Collection entries:
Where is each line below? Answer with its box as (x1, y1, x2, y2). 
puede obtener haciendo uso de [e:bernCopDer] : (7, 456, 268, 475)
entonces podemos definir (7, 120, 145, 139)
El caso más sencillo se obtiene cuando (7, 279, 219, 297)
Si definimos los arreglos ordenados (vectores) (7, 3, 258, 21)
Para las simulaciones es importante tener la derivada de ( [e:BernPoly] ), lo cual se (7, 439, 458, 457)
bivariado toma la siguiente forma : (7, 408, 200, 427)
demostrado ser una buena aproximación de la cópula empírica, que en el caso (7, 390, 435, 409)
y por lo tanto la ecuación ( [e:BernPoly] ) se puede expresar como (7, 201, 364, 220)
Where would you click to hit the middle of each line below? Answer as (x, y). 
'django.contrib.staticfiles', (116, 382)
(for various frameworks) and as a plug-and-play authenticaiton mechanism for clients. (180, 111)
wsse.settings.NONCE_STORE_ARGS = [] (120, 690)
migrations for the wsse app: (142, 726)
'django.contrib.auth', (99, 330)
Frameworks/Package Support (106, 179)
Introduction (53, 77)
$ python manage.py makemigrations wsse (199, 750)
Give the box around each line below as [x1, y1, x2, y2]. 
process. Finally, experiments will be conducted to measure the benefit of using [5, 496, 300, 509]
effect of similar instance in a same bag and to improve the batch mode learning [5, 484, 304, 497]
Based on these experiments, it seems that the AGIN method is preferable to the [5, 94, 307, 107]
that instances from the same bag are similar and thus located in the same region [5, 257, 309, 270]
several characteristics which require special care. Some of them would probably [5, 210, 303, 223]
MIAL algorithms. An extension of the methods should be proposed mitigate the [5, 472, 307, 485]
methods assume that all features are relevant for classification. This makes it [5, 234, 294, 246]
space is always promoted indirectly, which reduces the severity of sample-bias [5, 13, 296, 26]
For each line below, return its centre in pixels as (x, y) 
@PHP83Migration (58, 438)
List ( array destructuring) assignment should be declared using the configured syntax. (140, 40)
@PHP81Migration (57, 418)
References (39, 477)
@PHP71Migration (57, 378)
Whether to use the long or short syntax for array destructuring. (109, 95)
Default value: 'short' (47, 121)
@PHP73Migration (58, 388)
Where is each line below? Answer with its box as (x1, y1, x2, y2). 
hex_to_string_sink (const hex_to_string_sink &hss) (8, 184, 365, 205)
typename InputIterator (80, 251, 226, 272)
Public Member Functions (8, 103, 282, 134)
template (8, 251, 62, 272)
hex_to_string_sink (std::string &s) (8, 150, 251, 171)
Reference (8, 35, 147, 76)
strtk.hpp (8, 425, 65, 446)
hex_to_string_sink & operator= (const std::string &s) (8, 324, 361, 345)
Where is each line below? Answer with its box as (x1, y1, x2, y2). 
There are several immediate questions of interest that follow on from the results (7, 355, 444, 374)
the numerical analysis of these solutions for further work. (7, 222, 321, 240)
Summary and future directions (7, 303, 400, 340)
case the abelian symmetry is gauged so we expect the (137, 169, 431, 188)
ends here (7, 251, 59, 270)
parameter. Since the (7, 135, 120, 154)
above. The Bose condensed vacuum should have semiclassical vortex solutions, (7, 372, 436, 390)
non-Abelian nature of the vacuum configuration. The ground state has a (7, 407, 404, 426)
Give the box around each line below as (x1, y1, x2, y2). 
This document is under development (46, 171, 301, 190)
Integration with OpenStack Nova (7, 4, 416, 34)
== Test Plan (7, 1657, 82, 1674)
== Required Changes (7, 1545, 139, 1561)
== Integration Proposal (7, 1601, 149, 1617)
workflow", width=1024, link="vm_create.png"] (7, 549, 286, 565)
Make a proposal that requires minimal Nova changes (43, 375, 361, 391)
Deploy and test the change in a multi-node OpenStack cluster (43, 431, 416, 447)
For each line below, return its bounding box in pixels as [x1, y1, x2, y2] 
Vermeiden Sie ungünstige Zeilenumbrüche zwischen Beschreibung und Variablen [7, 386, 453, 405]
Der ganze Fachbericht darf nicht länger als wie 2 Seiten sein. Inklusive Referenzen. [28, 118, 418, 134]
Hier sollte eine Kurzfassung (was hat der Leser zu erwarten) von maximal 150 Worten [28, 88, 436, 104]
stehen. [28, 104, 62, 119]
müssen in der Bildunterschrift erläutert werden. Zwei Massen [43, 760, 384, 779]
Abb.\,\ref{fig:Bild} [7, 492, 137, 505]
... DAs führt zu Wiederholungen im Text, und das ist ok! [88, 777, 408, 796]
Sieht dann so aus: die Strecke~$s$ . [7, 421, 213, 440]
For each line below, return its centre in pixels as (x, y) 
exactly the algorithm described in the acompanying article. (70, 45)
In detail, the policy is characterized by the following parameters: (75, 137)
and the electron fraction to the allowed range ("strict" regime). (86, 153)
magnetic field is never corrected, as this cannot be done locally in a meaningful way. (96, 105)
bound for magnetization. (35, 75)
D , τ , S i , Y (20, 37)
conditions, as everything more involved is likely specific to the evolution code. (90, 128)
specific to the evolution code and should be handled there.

▸ What the task requires
Give every record again, exactly as it reads.

▸ Written answer
Where is each line below? Answer with its box as (x1, y1, x2, y2). 
puede obtener haciendo uso de [e:bernCopDer] : (7, 456, 268, 475)
entonces podemos definir (7, 120, 145, 139)
El caso más sencillo se obtiene cuando (7, 279, 219, 297)
Si definimos los arreglos ordenados (vectores) (7, 3, 258, 21)
Para las simulaciones es importante tener la derivada de ( [e:BernPoly] ), lo cual se (7, 439, 458, 457)
bivariado toma la siguiente forma : (7, 408, 200, 427)
demostrado ser una buena aproximación de la cópula empírica, que en el caso (7, 390, 435, 409)
y por lo tanto la ecuación ( [e:BernPoly] ) se puede expresar como (7, 201, 364, 220)
Where would you click to hit the middle of each line below? Answer as (x, y). 
'django.contrib.staticfiles', (116, 382)
(for various frameworks) and as a plug-and-play authenticaiton mechanism for clients. (180, 111)
wsse.settings.NONCE_STORE_ARGS = [] (120, 690)
migrations for the wsse app: (142, 726)
'django.contrib.auth', (99, 330)
Frameworks/Package Support (106, 179)
Introduction (53, 77)
$ python manage.py makemigrations wsse (199, 750)
Give the box around each line below as [x1, y1, x2, y2]. 
process. Finally, experiments will be conducted to measure the benefit of using [5, 496, 300, 509]
effect of similar instance in a same bag and to improve the batch mode learning [5, 484, 304, 497]
Based on these experiments, it seems that the AGIN method is preferable to the [5, 94, 307, 107]
that instances from the same bag are similar and thus located in the same region [5, 257, 309, 270]
several characteristics which require special care. Some of them would probably [5, 210, 303, 223]
MIAL algorithms. An extension of the methods should be proposed mitigate the [5, 472, 307, 485]
methods assume that all features are relevant for classification. This makes it [5, 234, 294, 246]
space is always promoted indirectly, which reduces the severity of sample-bias [5, 13, 296, 26]
For each line below, return its centre in pixels as (x, y) 
@PHP83Migration (58, 438)
List ( array destructuring) assignment should be declared using the configured syntax. (140, 40)
@PHP81Migration (57, 418)
References (39, 477)
@PHP71Migration (57, 378)
Whether to use the long or short syntax for array destructuring. (109, 95)
Default value: 'short' (47, 121)
@PHP73Migration (58, 388)
Where is each line below? Answer with its box as (x1, y1, x2, y2). 
hex_to_string_sink (const hex_to_string_sink &hss) (8, 184, 365, 205)
typename InputIterator (80, 251, 226, 272)
Public Member Functions (8, 103, 282, 134)
template (8, 251, 62, 272)
hex_to_string_sink (std::string &s) (8, 150, 251, 171)
Reference (8, 35, 147, 76)
strtk.hpp (8, 425, 65, 446)
hex_to_string_sink & operator= (const std::string &s) (8, 324, 361, 345)
Where is each line below? Answer with its box as (x1, y1, x2, y2). 
There are several immediate questions of interest that follow on from the results (7, 355, 444, 374)
the numerical analysis of these solutions for further work. (7, 222, 321, 240)
Summary and future directions (7, 303, 400, 340)
case the abelian symmetry is gauged so we expect the (137, 169, 431, 188)
ends here (7, 251, 59, 270)
parameter. Since the (7, 135, 120, 154)
above. The Bose condensed vacuum should have semiclassical vortex solutions, (7, 372, 436, 390)
non-Abelian nature of the vacuum configuration. The ground state has a (7, 407, 404, 426)
Give the box around each line below as (x1, y1, x2, y2). 
This document is under development (46, 171, 301, 190)
Integration with OpenStack Nova (7, 4, 416, 34)
== Test Plan (7, 1657, 82, 1674)
== Required Changes (7, 1545, 139, 1561)
== Integration Proposal (7, 1601, 149, 1617)
workflow", width=1024, link="vm_create.png"] (7, 549, 286, 565)
Make a proposal that requires minimal Nova changes (43, 375, 361, 391)
Deploy and test the change in a multi-node OpenStack cluster (43, 431, 416, 447)
For each line below, return its bounding box in pixels as [x1, y1, x2, y2] 
Vermeiden Sie ungünstige Zeilenumbrüche zwischen Beschreibung und Variablen [7, 386, 453, 405]
Der ganze Fachbericht darf nicht länger als wie 2 Seiten sein. Inklusive Referenzen. [28, 118, 418, 134]
Hier sollte eine Kurzfassung (was hat der Leser zu erwarten) von maximal 150 Worten [28, 88, 436, 104]
stehen. [28, 104, 62, 119]
müssen in der Bildunterschrift erläutert werden. Zwei Massen [43, 760, 384, 779]
Abb.\,\ref{fig:Bild} [7, 492, 137, 505]
... DAs führt zu Wiederholungen im Text, und das ist ok! [88, 777, 408, 796]
Sieht dann so aus: die Strecke~$s$ . [7, 421, 213, 440]
For each line below, return its centre in pixels as (x, y) 
exactly the algorithm described in the acompanying article. (70, 45)
In detail, the policy is characterized by the following parameters: (75, 137)
and the electron fraction to the allowed range ("strict" regime). (86, 153)
magnetic field is never corrected, as this cannot be done locally in a meaningful way. (96, 105)
bound for magnetization. (35, 75)
D , τ , S i , Y (20, 37)
conditions, as everything more involved is likely specific to the evolution code. (90, 128)
specific to the evolution code and should be handled there.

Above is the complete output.